Ce fut au contraire Sarkozy soi-même qui décida d’un affrontement central sur la question des retraites, assumant une confrontation avec un soulèvement social d’une puissance n’ayant guère de précédent. Le prix fut lourd pour lui en termes de perte de légitimité politique, qui sans doute ne fut pas pour rien dans son échec final. Mais l’épreuve de force, il l’a gagnée. Ce qui signifie que dure sera la pente pour revenir au droit à la retraite à 60 ans pour toutes et tous à taux plein.

En ce sens, la dégradation du rapport de forces entre classes, manifeste au cours des dernières décennies, a été sérieusement aggravée par le sarkozysme.

Un insidieux empoisonnement

Une autre dimension du problème demande à être prise en compte, qui est plus délicate à définir parce que sur elle pèse la difficulté, présente dès le début, de comprendre précisément ce qu’est le sarkozysme au regard des références traditionnelles de la droite française. On peut avancer l’hypothèse que la politique menée a produit une sorte d’empoisonnement du corps social, en donnant une cohérence et une légitimité politique à toutes les perturbations provoquées en profondeur par l’ultralibéralisme, et en neutralisant progressivement les anticorps s’y opposant (l’ancrage des valeurs d’égalité et de solidarité, l’attachement aux services publics, les attentes par rapport à l’État protecteur et aux références républicaines…). Le sarkozysme a diffusé un impératif mouvementiste auquel chacun est censé devoir se plier, donc d’acceptation de la flexibilité, de la mobilité, de la négociation personnelle avec l’employeur ou le supérieur hiérarchique, avec au bout la suprématie du contrat sur la loi… Et la diffusion de l’autoritarisme comme mode de fonctionnement obligé, et ce, à tous les niveaux. Là encore, comment ne pas voir que l’omniprésence de Sarkozy a, tout en servant de modèle, masqué la prolifération des mini présidents de tout poil et de toutes tailles revendiquant leur droit à l’omnipotence ?

Toutes choses qui confirment le danger majeur de l’inertie en matière de bilan du sarkozysme : lui parti, toutes ces évolutions néfastes se poursuivent implacablement…

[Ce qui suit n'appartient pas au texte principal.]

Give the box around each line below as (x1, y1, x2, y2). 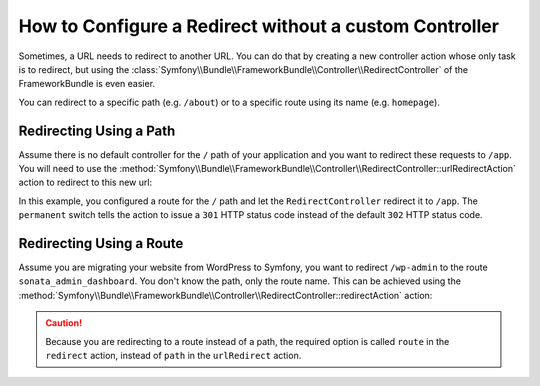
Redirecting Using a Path (18, 122, 176, 139)
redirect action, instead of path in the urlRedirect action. (45, 350, 302, 362)
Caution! (45, 317, 83, 329)
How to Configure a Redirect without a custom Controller (18, 15, 500, 37)
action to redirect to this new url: (18, 176, 153, 189)
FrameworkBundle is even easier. (18, 78, 155, 90)
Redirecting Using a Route (18, 235, 184, 252)

Observons également qu’un des plus puissants poisons dont Sarkozy a favorisé la diffusion relève de cette idéologie consistant à estomper les clivages de classe, dans leur complexité et leur radicalité, toujours fort prégnants et fortement accentués par la crise capitaliste, par la surimpression d’oppositions fantasmatiques : « méritants » contre « assistés », « citoyens honnêtes » face aux « délinquants », et au final l’appel aux « nationaux » menacés par des étrangers inquiétants… Sur ces thèmes, la radicalisation du discours sarkozyste au cours de sa campagne, en particulier entre les deux tours, mérite une prise en compte sérieuse. On peut se rassurer en relevant que cette lepénisation ne lui a pas permis de l’emporter, il convient plutôt de s’alarmer qu’elle lui a permis de regagner du terrain. Ce qui signifie qu’elle a recontré un réel écho dans une partie significative de la population. Donc, qu’on est loin d’en avoir fini avec le séisme politique qu’a représenté le sarkozysme pour la société française.

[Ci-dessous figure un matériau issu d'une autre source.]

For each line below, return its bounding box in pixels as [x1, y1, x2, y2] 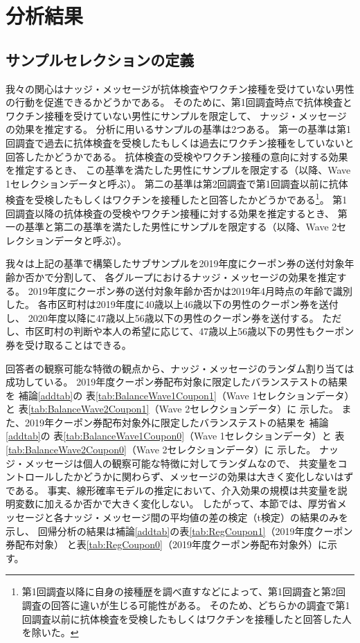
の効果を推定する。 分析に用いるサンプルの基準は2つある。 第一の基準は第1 [6, 122, 351, 136]
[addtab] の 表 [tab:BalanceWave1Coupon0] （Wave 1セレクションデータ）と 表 [6, 428, 345, 443]
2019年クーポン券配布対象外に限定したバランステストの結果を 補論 [24, 415, 329, 429]
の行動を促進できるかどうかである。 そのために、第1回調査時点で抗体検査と [6, 95, 352, 109]
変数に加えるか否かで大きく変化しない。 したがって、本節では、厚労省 [15, 496, 337, 511]
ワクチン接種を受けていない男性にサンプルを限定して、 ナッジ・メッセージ [6, 108, 347, 123]
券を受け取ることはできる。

Un mot en guise de conclusion, pour encore insister sur l’idée que ce travail de bilan du sarkozysme doit être mené sérieusement : sans retour sérieux sur ce passé immédiat, on ne saurait définir de perspective solide d’avenir. Le changement, certes c’est maintenant, mais l’ampleur de la tâche indique qu’il y faudra du temps, et surtout, bien de la détermination et de l’audace. ●

Christian Surmonne

1) On notera le propos de l’inénarable Brice Hortefeux, au nom de l’association des Amis
de Sarkozy : « Nous avons l’ambition d’aider l’Histoire
à former son jugement sur un quinquennat qui restera,
à nos yeux, comme un temps fort de modernisation et de réformes » (in Le Monde du 1er juin 2012).

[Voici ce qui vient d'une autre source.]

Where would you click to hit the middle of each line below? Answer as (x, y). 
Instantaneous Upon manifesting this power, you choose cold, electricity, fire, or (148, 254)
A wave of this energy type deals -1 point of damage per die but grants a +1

Mais aussi, de manière plus significative, ceux tenus en février 2012 par un patron décidé à voter Sarkozy « sans aucun état d’âme ». Lequel saluait particulièrement la proposition du candidat UMP de permettre
aux entreprises de déroger à la législation et aux accords de branche : « Il a parfaitement raison,
c’est fondamental que les entreprises puissent décider
de leur avenir avec leurs hommes ! ».

Et de conclure à propos du quinquennat :
« Ils ont fait tout ce qu’ils pouvaient faire ». Rapporté par Eric Dupin dans son livre La Victoire empoisonnée.